= Georges Imbert =

French inventor (1884–1950)

Georges Christian Peter Imbert (26 March 1884 - 6 February 1950) was a French chemical engineer and inventor. He became famous for the invention of the wood gas generator.

== Early life ==
On 26 March 1884 Imbert was born in Niederstinzel, France, a small town about ten kilometers from Sarre-Union. He was the oldest of four children.

After primary school in Diemeringen, he attended Sarreguemines High School. Because of his academic success, his father enrolled him at the School of Chemistry Mulhouse, which at that time was one of the most famous in Europe. Three years later Imbert acquired a degree in chemical engineering; his interest in the subject led him to pursue his own research further.

At the age of 20 he filed his first patent. Over the next ten years he developed various industrial processes and filed several additional patents for them.

In 1908 he opened a soap factory in Diemeringen where he applied many of the industrial processes he had patented. He also worked as a research scientist in Manchester.

From 1915 to 1918 Imbert was enlisted in the German army where he worked as a chemist in the factory "Königswarter and Ebell" in Linden and in the factory "Pintsch" in Berlin.

After he was demobilized in 1918, Imbert produced soap at the mill in Diemeringen.

== Invention of the wood gas generator ==
At the same time Georges Imbert embarked on experiments to transform coal into liquid fuel. He even managed to make synthetic gasoline; however, it was too expensive. By then he had abandoned the liquid fuel solution and became interested in gas generators. In the early 1920s he created a generator that utilized charcoal.

In 1921 Imbert built a charcoal gasifier and two years later he succeeded in gasification for a vehicle.

In 1923, the Army, informed by De Dietrich of the invention, asked Imbert to build a wood gasifier for the French government. Imbert set up his gas-fired plant (1925) at Sarre-Union, rue de Bitche, in a hat factory. De Dietrich, which had the industrial capacity in metallurgy and the automobile, set up a workshop for him at Reichshoffen. In 1925, he patented various processes on gas generators. De Dietrich, for their part also filed a patent on gasogens, which pushed Imbert to end this partnership in 1926.

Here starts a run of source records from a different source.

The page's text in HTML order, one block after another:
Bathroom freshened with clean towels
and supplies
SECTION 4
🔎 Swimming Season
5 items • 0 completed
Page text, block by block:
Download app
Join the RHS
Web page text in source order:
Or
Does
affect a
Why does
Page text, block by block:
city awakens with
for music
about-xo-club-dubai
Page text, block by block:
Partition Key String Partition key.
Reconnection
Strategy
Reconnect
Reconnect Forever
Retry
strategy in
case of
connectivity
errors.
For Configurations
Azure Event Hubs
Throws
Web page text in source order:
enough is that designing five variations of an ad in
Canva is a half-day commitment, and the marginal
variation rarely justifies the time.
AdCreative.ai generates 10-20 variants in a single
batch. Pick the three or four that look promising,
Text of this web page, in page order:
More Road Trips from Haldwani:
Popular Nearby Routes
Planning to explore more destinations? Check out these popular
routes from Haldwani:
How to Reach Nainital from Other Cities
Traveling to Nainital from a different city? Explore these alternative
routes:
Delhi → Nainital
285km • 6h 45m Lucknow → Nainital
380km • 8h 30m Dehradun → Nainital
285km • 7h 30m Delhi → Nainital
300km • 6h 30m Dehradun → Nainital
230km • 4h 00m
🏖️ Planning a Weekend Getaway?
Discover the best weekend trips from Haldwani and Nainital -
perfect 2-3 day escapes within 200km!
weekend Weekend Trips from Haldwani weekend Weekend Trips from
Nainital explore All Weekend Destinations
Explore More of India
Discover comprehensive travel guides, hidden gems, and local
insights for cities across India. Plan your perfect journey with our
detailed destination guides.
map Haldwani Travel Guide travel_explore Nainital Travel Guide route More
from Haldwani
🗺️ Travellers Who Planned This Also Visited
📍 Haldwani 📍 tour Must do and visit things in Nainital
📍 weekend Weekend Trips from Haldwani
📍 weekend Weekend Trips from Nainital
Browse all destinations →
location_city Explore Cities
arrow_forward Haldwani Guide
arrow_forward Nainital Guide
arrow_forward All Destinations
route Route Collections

After buying the "Chalet", a beautiful home in Sarre-Union, he created the Compagnie Générale des Gazogens Imbert in 1930.

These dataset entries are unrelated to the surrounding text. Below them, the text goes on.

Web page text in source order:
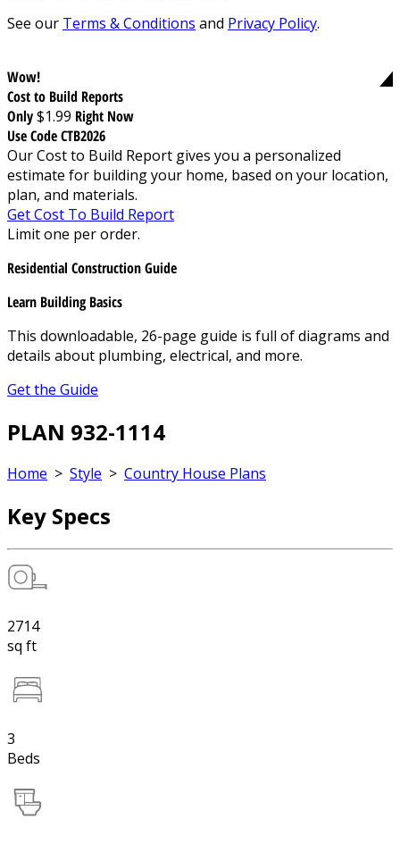
See our Terms & Conditions and Privacy Policy.
Wow!
Cost to Build Reports
Only$1.99 Right Now
Use Code CTB2026
Our Cost to Build Report gives you a personalized
estimate for building your home, based on your location,
plan, and materials.
Get Cost To Build Report
Limit one per order.
Residential Construction Guide
Learn Building Basics
This downloadable, 26-page guide is full of diagrams and
details about plumbing, electrical, and more.
Get the Guide
PLAN 932-1114
Home > Style > Country House Plans
Key Specs
2714
sq ft
3
Beds

Despite the enthusiasm of André Maginot, Minister of War, the gasifier struggled to break through in France. In 1931, Georges Imbert was forced to sell some of his licenses to his representative in Germany.

In 1934, his brother, Jean-Paul, tried to sell gasogen to the United States.

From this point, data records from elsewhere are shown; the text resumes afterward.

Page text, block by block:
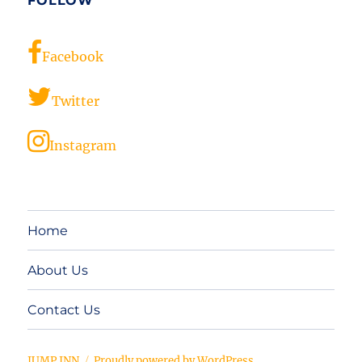
Facebook
Twitter
Instagram
Home
About Us
Contact Us
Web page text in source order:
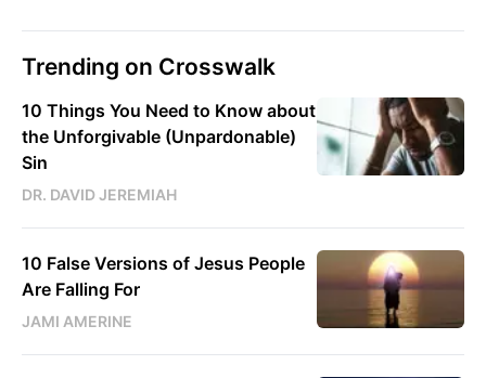
Trending on Crosswalk
10 Things You Need to Know about
the Unforgivable (Unpardonable)
Sin
DR. DAVID JEREMIAH
10 False Versions of Jesus People
Are Falling For
JAMI AMERINE

The success in Germany allowed Imbert to continue developing his technique in Sarre-Union. He was developing a gasifier that could use green wood without clogging the engine.

During the evacuation of Sarre-Union in May 1940, he moved with his family to Epinal in the Vosges. On his return in September of the same year, he returned to work by becoming an employee of his former company bought by "Imbert Köln".

The recognition of Georges Imbert's work in 1944 by all the European manufacturers marks the celebration of the life of the chemical engineer. The German press called him the "pope" of the gasifier. Germany used the wood gasifier in all military operations on tanks, armored cars and ammunition trucks.

== End of life ==
Having lost a son on the Russian front and feeling responsible, Imbert became an alcoholic.

In December 1944, Sarre-Union was released by the Americans. Georges Imbert was not imprisoned for working for the Germans. However, his property was sequestrated and sold as war damage in 1945. Imbert lost interest in everything and died a few years later, in 1950, at the age of 65.